努力の末の小肌開きで作る天丼
小肌が開けるようになると魚屋も一丁前
八王子綜合卸売協同組合、舵丸水産は若い衆ががんばっている。日々こつこつと地道な努力を重ねているのが頼もしい。
それが証拠に彼らが作るマアジや小肌(コノシロの若い個体)の開きがだんだん上等になってきているのだ。
せっかくなのでお昼ご飯に開きを買って来る。
本当は酢じめにすべきものだが、今回は天ぷらを作るつもりだ。
もちろん文字の世界ではあるが、この日のボクは脳みそが江戸の町に飛んでしまっている。川端の安い天ぷら屋台の情景を描きながら、大きさを揃えて袋に放り込む。
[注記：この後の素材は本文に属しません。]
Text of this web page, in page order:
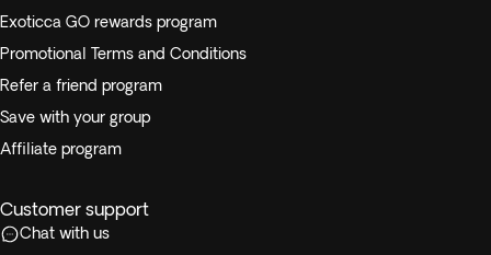
Exoticca GO rewards program
Promotional Terms and Conditions
Refer a friend program
Save with your group
Affiliate program
Customer support
Chat with us

文字の世界のよいところは、前日まで1220年代、後鳥羽上皇の傍若無人から、その翌日には江戸時代後期の物価のこと、庶民の世界に迷い込むことができる、ことだ。
そのときボクは四文銭二、三枚を懐に、じゃらじゃらさせて歩く江戸の町民そのものになりきっていたのだ。
皮目を見えるように背を上にして盛ってみた
さて、やはりまだまだていねいさに欠けるので、しっかり成形して、形を整える。
軽く振り塩をして表面に水分が浮いてきたら拭き取っておく。
青みというか精進の種は栽培もののウルイしかないので、適当に切る。
あとは小麦粉をまぶし、やや薄めの衣をつけて高温で短時間揚げる。
ご飯を丼によそおい、軽く天つゆ(みりんを煮切り、醤油と合わせて少しだけ煮つめた単純なもの。カツオ節出しは使わない)を少しふり、天ぷらを並べる。
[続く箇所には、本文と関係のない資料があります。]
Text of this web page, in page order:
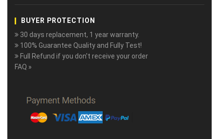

家庭で作る天丼は天ぷらを天つゆに浸すのではなく、ご飯の上に盛り、卓上で天つゆを振って食べた方がいい。
小肌の天ぷらのよさは皮に独特の風味、野卑な部分があるところである。
ときどきマダイの天ぷらなどを上等だという人がいるが、あのような隅から隅まで上品なものは天ぷらに向かない。
皮目の風味と身の豊かなうま味が揚げることでより強く浮き立ってくる。
高温で揚げた香ばしさもいい。
天つゆと合わせるとご飯が進む。
さて、残念なのが最近の小肌の高騰である。江戸時代にはもっとも安い天種だったものが、輸入もののエビの値段を遙かに凌駕しているのだ。
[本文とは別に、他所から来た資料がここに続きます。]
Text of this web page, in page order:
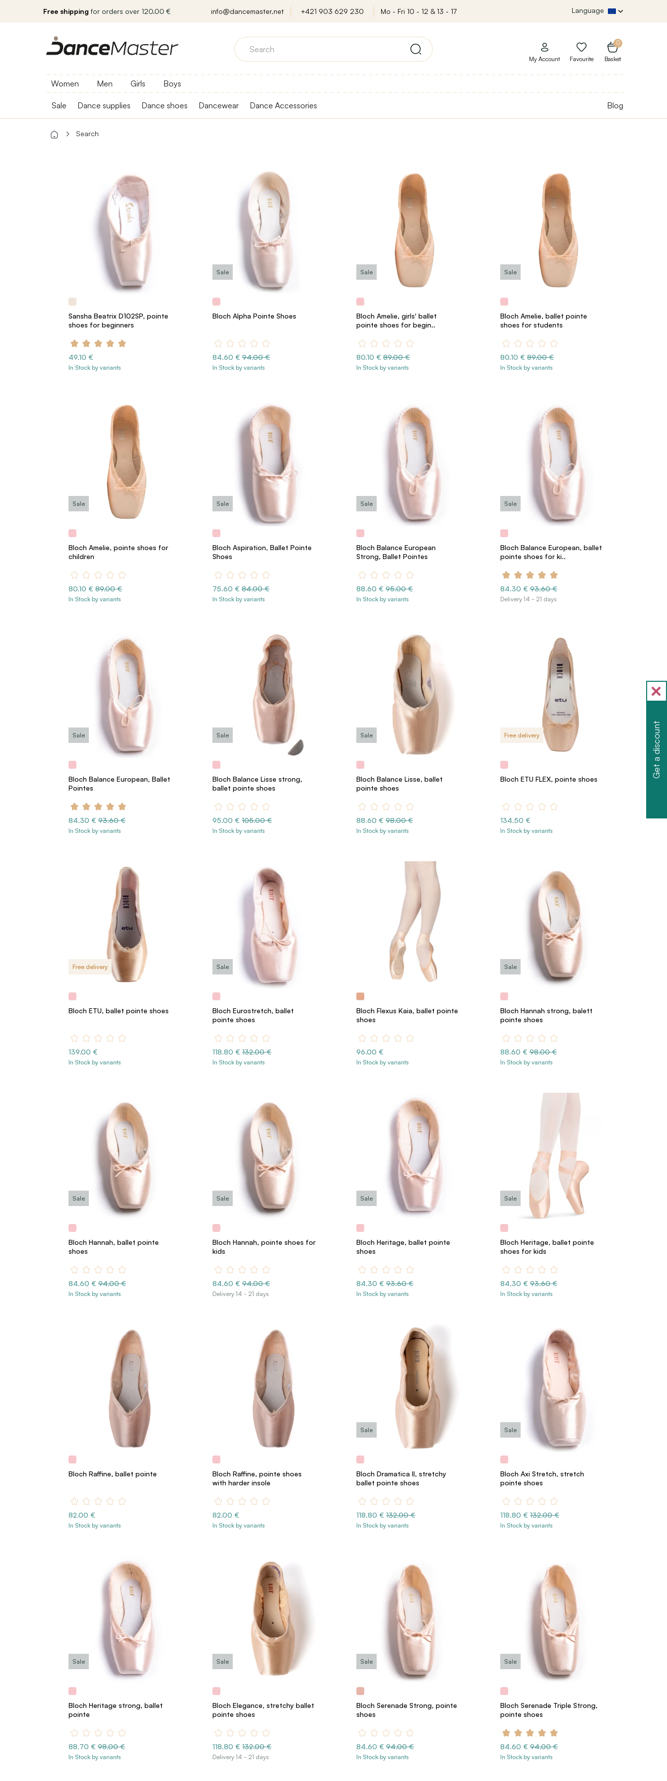
Free shipping for orders over 120.00 € info@dancemaster.net +421 903 629 230 Mo - Fri 10 - 12 & 13 - 17 Language
0
Basket
My Account Favourite
Women Men Girls Boys
Sale Dance supplies Dance shoes Dancewear Dance Accessories Blog
Search
Sansha Beatrix D102SP, pointe
shoes for beginners
49.10 €
In Stock by variants
Sale
Bloch Alpha Pointe Shoes
84.60 € 94.00 €
In Stock by variants
Sale
Bloch Amelie, girls' ballet
pointe shoes for begin..
80.10 € 89.00 €
In Stock by variants
Sale
Bloch Amelie, ballet pointe
shoes for students
80.10 € 89.00 €
In Stock by variants
Sale
Bloch Amelie, pointe shoes for
children
80.10 € 89.00 €
In Stock by variants
Sale
Bloch Aspiration, Ballet Pointe
Shoes
75.60 € 84.00 €
In Stock by variants
Sale
Bloch Balance European
Strong, Ballet Pointes
88.60 € 95.00 €
In Stock by variants
Sale
Bloch Balance European, ballet
pointe shoes for ki..
84.30 € 93.60 €
Delivery 14 - 21 days
Sale
Bloch Balance European, Ballet
Pointes
84.30 € 93.60 €
In Stock by variants
Sale
Bloch Balance Lisse strong,
ballet pointe shoes
95.00 € 105.00 €
In Stock by variants
Sale
Bloch Balance Lisse, ballet
pointe shoes
88.60 € 98.00 €
In Stock by variants
Free delivery
Bloch ETU FLEX, pointe shoes
134.50 €
In Stock by variants
Free delivery
Bloch ETU, ballet pointe shoes
139.00 €
In Stock by variants
Sale
Bloch Eurostretch, ballet
pointe shoes
118.80 € 132.00 €
In Stock by variants
Bloch Flexus Kaia, ballet pointe
shoes
96.00 €
In Stock by variants
Sale
Bloch Hannah strong, balett
pointe shoes
88.60 € 98.00 €
In Stock by variants
Sale
Bloch Hannah, ballet pointe
shoes
84.60 € 94.00 €
In Stock by variants
Sale
Bloch Hannah, pointe shoes for
kids
84.60 € 94.00 €
Delivery 14 - 21 days
Sale
Bloch Heritage, ballet pointe
shoes
84.30 € 93.60 €
In Stock by variants
Sale
Bloch Heritage, ballet pointe
shoes for kids
84.30 € 93.60 €
In Stock by variants
Bloch Raffine, ballet pointe
82.00 €
In Stock by variants
Bloch Raffine, pointe shoes
with harder insole
82.00 €
In Stock by variants
Sale
Bloch Dramatica II, stretchy
ballet pointe shoes
118.80 € 132.00 €
In Stock by variants
Sale
Bloch Axi Stretch, stretch
pointe shoes
118.80 € 132.00 €
In Stock by variants
Sale
Bloch Heritage strong, ballet
pointe
88.70 € 98.00 €
In Stock by variants
Sale
Bloch Elegance, stretchy ballet
pointe shoes
118.80 € 132.00 €
Delivery 14 - 21 days
Sale
Bloch Serenade Strong, pointe
shoes
84.60 € 94.00 €
In Stock by variants
Sale
Bloch Serenade Triple Strong,
pointe shoes
84.60 € 94.00 €
In Stock by variants
Get a discount

江戸時代、エビがもっとも上等の天種だったことを考えると、地位逆転である。
この高騰は、浅瀬にいる魚をとる漁師がいなくなったこともあるが、むしろ浅瀬を人間が触りすぎ(開発しすぎ)ているのが原因である。
そろそろ人間も、人間中心ではなく、生き物中心に物事を考えてはいかがだろう。